CIDH condena ação policial que resultou na morte de 9 pessoas em Paraisópolis, Brasil, e chama o Estado brasileiro a reformar seus protocolos de segurança

A Comissão Interamericana de Direitos Humanos (CIDH) manifesta sua preocupação a respeito da informação de que 9 pessoas perderam a vida e outras pessoas ficaram feridas após uma ação policial na Favela de Paraisópolis, São Paulo, Brasil. A esse respeito, a Comissão insta o Estado a investigar forma imediata e imparcial e punir os responsáveis ​​por esses atos, bem como a reparar às vítimas e seus familiares.

Da OAS

Logo da CIDH
(Foto: Imagem retirada do site ANADEP)

Segundo informações obtidas pela CIDH, uma ação da polícia militar do estado de São Paulo, em 1º de dezembro, teria gerado pânico e tumulto entre os frequentadores de uma festa popular de rua – “baile funk” – na Favela de Paraisópolis. Na tentativa de evacuar o local, as pessoas teriam pisoteado as outras, resultando em 9 pessoas mortas, incluindo dois adolescentes de 14 e 16 anos, e ao menos 7 feridos.

Segundo a Secretaria da Segurança do Estado de São Paulo, a ação da polícia militar ocorreu durante uma operação na Favela de Paraisópolis, quando dois homens de motocicleta dispararam contra as tropas e fugiram para uma festa popular, ainda atirando, gerando tumulto entre os frequentadores do evento. Por outro lado, vítimas e testemunhas da tragédia afirmam que os policiais teriam fechado a rua onde estava ocorrendo a festa, utilizando gás lacrimogêneo e balas borracha contra as pessoas presentes, sem que houvesse um confronto. Segundo informações públicas e vídeos disponíveis, os policiais cometeram maus tratos e abusos de maneira indiscriminada contra jovens que se dispersaram na área de atividades culturais. Da mesma forma, a CIDH tomou conhecimento de que o serviço de atendimento médico de emergência que havia sido acionado para prestar atenção imediata às vítimas teria sido cancelado em seguida, a pedido dos agentes do Corpo de Bombeiros, com um forte indício de omissão que deve ser rigorosamente investigado.

A Comissão condena categoricamente essa ação policial e insta o Estado a iniciar, sem demora, uma investigação séria, imparcial e eficaz dos fatos, orientada a determinar a verdade, assim como a individualização, julgamento e eventual sanção dos responsáveis por esses fatos. Além disso, a Comissão lembra ao Estado o seu dever de reparar às vítimas de violência e suas famílias.

A CIDH, por diversas vezes, manifestou preocupação sobre o uso excessivo da força policial, particularmente no que diz respeito aos altos níveis de letalidade policial, seu impacto desproporcional sobre as pessoas afrodescendentes e o uso da força policial em contextos de protestos pacíficos.
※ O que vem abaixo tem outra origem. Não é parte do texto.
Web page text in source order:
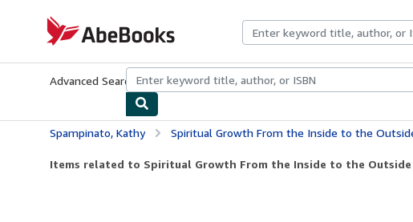
AbeBooks.com
Advanced Search Browse CollectionsRare BooksArt & Collectibles
Spampinato, Kathy Spiritual Growth From the Inside to the
Items related to Spiritual Growth From the Inside to the Outside
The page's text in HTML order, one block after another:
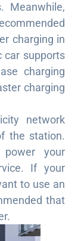
Meanwhile,
charging in
car supports
charging
charging
network
the station.
your
If your
to use an
that
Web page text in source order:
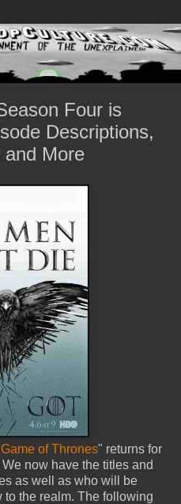
Four is
Descriptions,
and More
Game of Thrones" returns for
now have the titles and
as well as who will be
the realm. The following
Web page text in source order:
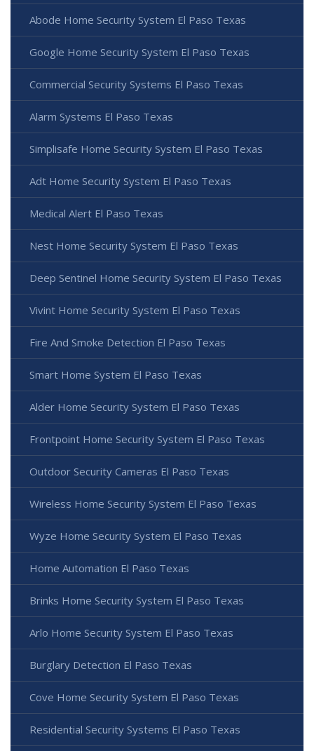
Abode Home Security System El Paso Texas
Google Home Security System El Paso Texas
Commercial Security Systems El Paso Texas
Alarm Systems El Paso Texas
Simplisafe Home Security System El Paso Texas
Adt Home Security System El Paso Texas
Medical Alert El Paso Texas
Nest Home Security System El Paso Texas
Deep Sentinel Home Security System El Paso Texas
Vivint Home Security System El Paso Texas
Fire And Smoke Detection El Paso Texas
Smart Home System El Paso Texas
Alder Home Security System El Paso Texas
Frontpoint Home Security System El Paso Texas
Outdoor Security Cameras El Paso Texas
Wireless Home Security System El Paso Texas
Wyze Home Security System El Paso Texas
Home Automation El Paso Texas
Brinks Home Security System El Paso Texas
Arlo Home Security System El Paso Texas
Burglary Detection El Paso Texas
Cove Home Security System El Paso Texas
Residential Security Systems El Paso Texas
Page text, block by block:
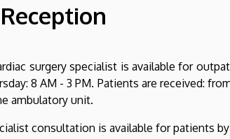
surgery specialist is available for
8 AM - 3 PM. Patients are received:
ambulatory unit.
consultation is available for patients
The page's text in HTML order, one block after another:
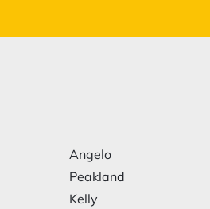
Angelo
Peakland
Kelly
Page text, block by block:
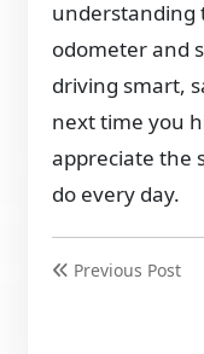
understanding
odometer and
driving smart,
next time you
appreciate the
do every day.
Previous Post
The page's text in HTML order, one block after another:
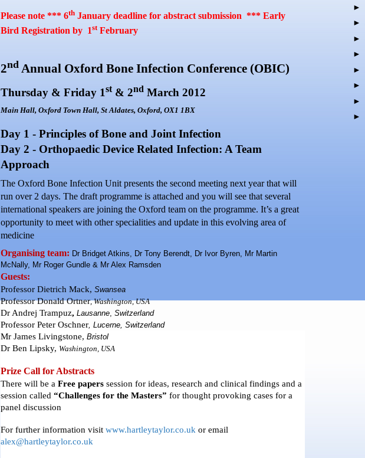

No mesmo sentido, durante sua visita in loco ao país, em novembro de 2018, a Comissão identificou que, em um contexto de discriminação estrutural, as forças policiais também realizam operações focadas em comunidades pobres e com alta concentração de pessoas afrodescendentes sem a observância das normas internacionais de direitos humanos e sem a existência de mandatos judiciais.

Nesse sentido, a Comissão chama o Estado a adotar as medidas necessárias para reformar o direito interno, em âmbitos federal e estadual, e harmonizá-lo com os padrões interamericanos e universais de direitos humanos relativos ao uso da força em intervenções policiais, observando os princípios de excepcionalidade, necessidade, proporcionalidade e legalidade.

Da mesma forma, a CIDH recorda que o Estado deve garantir a participação das comunidades no desenho de estratégias e mecanismos de supervisão que visem melhorar a atuação dos agentes policiais, bem como empenhar esforços e adotar medidas legislativas para reverter a militarização da polícia. Finalmente, a CIDH chama o Estado brasileiro a revisar seus protocolos de segurança com um foco em direitos humanos.

A CIDH é um órgão principal e autônomo da Organização dos Estados Americanos (OEA), cujo mandato surge a partir da Carta da OEA e da Convenção Americana sobre Direitos Humanos. A Comissão Interamericana tem como mandato promover a observância e defesa dos direitos humanos na região e atua como órgão consultivo da OEA na temática. A CIDH é composta por sete membros independentes, que são eleitos pela Assembleia Geral da OEA a título pessoal, sem representarem seus países de origem ou de residência.